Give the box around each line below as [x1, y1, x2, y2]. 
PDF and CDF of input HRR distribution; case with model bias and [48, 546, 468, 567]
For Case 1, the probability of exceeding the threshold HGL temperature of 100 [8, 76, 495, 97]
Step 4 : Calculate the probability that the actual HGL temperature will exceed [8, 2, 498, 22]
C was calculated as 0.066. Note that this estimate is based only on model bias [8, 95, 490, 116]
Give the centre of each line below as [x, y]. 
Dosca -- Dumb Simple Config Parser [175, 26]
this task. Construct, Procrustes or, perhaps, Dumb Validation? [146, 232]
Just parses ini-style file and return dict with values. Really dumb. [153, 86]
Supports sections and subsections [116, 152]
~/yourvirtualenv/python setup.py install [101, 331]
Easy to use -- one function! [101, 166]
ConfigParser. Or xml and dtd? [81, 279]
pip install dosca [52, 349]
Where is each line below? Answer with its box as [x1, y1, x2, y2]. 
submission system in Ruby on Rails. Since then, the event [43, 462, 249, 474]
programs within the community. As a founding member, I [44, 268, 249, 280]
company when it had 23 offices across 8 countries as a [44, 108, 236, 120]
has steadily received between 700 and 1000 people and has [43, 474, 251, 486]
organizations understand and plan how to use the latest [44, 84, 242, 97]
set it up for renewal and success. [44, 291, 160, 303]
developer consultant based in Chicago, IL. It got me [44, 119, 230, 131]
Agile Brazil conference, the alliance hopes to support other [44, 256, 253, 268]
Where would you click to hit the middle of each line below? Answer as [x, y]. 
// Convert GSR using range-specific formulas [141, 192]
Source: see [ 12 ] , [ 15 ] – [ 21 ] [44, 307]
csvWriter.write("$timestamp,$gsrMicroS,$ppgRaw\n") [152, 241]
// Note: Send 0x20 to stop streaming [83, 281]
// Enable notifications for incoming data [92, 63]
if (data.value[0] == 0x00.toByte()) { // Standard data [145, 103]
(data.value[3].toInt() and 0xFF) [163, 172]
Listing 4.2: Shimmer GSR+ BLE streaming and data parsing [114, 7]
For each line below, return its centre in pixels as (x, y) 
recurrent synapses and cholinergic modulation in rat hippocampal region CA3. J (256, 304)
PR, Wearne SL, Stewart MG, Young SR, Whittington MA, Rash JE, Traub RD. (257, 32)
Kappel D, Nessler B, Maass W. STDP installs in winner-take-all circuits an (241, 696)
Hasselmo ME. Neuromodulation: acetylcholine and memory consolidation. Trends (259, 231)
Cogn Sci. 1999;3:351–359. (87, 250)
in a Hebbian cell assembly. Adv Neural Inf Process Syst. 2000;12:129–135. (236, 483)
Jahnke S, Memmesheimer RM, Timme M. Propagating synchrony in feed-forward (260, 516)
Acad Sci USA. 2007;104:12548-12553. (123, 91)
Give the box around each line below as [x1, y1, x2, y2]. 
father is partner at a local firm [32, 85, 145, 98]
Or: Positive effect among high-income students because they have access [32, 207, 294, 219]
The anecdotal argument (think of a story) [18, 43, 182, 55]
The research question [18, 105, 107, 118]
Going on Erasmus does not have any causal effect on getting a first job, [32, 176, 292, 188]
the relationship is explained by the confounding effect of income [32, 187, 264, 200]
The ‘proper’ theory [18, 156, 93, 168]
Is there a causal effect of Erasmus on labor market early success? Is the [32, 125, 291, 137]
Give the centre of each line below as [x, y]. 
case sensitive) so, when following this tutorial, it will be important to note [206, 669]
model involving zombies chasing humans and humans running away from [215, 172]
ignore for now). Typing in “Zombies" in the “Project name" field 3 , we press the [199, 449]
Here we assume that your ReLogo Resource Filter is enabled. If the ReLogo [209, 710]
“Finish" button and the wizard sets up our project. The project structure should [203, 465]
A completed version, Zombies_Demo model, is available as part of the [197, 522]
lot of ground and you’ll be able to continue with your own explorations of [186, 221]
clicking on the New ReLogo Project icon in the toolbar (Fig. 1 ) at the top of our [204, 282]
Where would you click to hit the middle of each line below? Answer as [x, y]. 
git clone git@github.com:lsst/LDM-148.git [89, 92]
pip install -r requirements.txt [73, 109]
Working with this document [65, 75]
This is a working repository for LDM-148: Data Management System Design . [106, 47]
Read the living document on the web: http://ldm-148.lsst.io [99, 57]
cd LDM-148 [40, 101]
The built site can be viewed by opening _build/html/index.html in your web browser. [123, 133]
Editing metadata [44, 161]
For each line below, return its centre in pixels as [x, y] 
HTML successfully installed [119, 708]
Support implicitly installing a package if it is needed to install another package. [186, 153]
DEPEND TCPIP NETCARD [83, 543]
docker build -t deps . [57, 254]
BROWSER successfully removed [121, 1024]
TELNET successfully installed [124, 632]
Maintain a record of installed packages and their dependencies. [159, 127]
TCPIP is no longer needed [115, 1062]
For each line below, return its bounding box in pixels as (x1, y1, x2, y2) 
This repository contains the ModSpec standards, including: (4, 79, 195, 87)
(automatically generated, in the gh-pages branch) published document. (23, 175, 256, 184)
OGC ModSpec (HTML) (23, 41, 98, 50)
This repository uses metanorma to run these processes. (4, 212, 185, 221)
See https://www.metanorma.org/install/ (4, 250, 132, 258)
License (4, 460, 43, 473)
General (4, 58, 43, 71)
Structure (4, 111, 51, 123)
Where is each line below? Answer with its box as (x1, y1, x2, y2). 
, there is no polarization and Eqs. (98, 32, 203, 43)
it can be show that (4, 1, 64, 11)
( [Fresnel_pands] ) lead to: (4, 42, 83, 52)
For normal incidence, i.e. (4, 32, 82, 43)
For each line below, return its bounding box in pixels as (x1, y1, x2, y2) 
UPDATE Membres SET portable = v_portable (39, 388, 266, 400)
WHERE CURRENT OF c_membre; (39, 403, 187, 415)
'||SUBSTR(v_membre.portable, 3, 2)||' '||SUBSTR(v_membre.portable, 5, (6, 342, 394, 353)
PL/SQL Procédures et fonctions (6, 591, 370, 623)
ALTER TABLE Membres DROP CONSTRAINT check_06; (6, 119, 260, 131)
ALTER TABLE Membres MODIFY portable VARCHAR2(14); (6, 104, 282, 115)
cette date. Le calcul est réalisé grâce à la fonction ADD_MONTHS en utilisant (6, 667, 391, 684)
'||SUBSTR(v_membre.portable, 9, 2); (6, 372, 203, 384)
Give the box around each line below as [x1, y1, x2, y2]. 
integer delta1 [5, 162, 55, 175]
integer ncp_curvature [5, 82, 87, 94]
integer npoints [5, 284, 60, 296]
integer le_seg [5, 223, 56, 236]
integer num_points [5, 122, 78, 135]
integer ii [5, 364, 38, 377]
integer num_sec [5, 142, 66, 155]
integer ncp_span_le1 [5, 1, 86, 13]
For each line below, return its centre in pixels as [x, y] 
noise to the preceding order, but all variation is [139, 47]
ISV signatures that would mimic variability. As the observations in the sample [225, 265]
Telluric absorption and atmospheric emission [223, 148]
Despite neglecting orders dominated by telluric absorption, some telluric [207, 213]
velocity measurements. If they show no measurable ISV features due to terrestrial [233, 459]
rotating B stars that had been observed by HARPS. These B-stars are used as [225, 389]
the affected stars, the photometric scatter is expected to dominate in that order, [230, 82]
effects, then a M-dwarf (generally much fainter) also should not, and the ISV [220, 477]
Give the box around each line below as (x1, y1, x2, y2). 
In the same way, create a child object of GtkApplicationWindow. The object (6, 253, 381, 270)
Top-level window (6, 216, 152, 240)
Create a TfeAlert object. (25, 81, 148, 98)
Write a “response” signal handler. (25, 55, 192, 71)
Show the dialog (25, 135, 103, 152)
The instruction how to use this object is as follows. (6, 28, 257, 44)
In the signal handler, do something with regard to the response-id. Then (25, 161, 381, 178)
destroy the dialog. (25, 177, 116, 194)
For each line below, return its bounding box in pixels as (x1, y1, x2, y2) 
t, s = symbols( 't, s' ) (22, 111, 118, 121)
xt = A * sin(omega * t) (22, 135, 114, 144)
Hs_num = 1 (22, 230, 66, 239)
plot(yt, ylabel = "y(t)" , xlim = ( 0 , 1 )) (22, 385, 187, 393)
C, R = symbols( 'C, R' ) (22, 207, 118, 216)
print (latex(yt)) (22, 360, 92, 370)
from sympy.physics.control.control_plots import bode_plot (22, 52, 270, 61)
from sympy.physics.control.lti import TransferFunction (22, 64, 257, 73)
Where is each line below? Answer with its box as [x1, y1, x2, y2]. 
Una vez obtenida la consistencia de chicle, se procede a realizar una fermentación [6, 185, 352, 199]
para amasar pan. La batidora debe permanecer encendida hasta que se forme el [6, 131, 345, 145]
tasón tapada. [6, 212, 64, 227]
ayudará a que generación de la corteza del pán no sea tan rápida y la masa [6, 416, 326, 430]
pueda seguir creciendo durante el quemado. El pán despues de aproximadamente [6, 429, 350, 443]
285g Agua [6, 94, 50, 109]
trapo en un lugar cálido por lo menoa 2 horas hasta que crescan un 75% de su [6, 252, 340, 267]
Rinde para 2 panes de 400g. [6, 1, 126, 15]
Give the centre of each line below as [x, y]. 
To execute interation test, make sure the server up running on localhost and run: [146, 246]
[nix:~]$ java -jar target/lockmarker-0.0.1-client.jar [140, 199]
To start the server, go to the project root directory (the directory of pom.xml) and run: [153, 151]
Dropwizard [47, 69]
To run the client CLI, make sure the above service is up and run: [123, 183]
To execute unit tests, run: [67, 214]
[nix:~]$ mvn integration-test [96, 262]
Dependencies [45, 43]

PROBLEM STATEMENT →
Only the lines from the beginning of the entries through the line bearing "(data.value[3].toInt() and 0xFF) [163, 172]" should be returned, each exactly as written.

OUTPUT OF THE TASK →
Give the box around each line below as [x1, y1, x2, y2]. 
PDF and CDF of input HRR distribution; case with model bias and [48, 546, 468, 567]
For Case 1, the probability of exceeding the threshold HGL temperature of 100 [8, 76, 495, 97]
Step 4 : Calculate the probability that the actual HGL temperature will exceed [8, 2, 498, 22]
C was calculated as 0.066. Note that this estimate is based only on model bias [8, 95, 490, 116]
Give the centre of each line below as [x, y]. 
Dosca -- Dumb Simple Config Parser [175, 26]
this task. Construct, Procrustes or, perhaps, Dumb Validation? [146, 232]
Just parses ini-style file and return dict with values. Really dumb. [153, 86]
Supports sections and subsections [116, 152]
~/yourvirtualenv/python setup.py install [101, 331]
Easy to use -- one function! [101, 166]
ConfigParser. Or xml and dtd? [81, 279]
pip install dosca [52, 349]
Where is each line below? Answer with its box as [x1, y1, x2, y2]. 
submission system in Ruby on Rails. Since then, the event [43, 462, 249, 474]
programs within the community. As a founding member, I [44, 268, 249, 280]
company when it had 23 offices across 8 countries as a [44, 108, 236, 120]
has steadily received between 700 and 1000 people and has [43, 474, 251, 486]
organizations understand and plan how to use the latest [44, 84, 242, 97]
set it up for renewal and success. [44, 291, 160, 303]
developer consultant based in Chicago, IL. It got me [44, 119, 230, 131]
Agile Brazil conference, the alliance hopes to support other [44, 256, 253, 268]
Where would you click to hit the middle of each line below? Answer as [x, y]. 
// Convert GSR using range-specific formulas [141, 192]
Source: see [ 12 ] , [ 15 ] – [ 21 ] [44, 307]
csvWriter.write("$timestamp,$gsrMicroS,$ppgRaw\n") [152, 241]
// Note: Send 0x20 to stop streaming [83, 281]
// Enable notifications for incoming data [92, 63]
if (data.value[0] == 0x00.toByte()) { // Standard data [145, 103]
(data.value[3].toInt() and 0xFF) [163, 172]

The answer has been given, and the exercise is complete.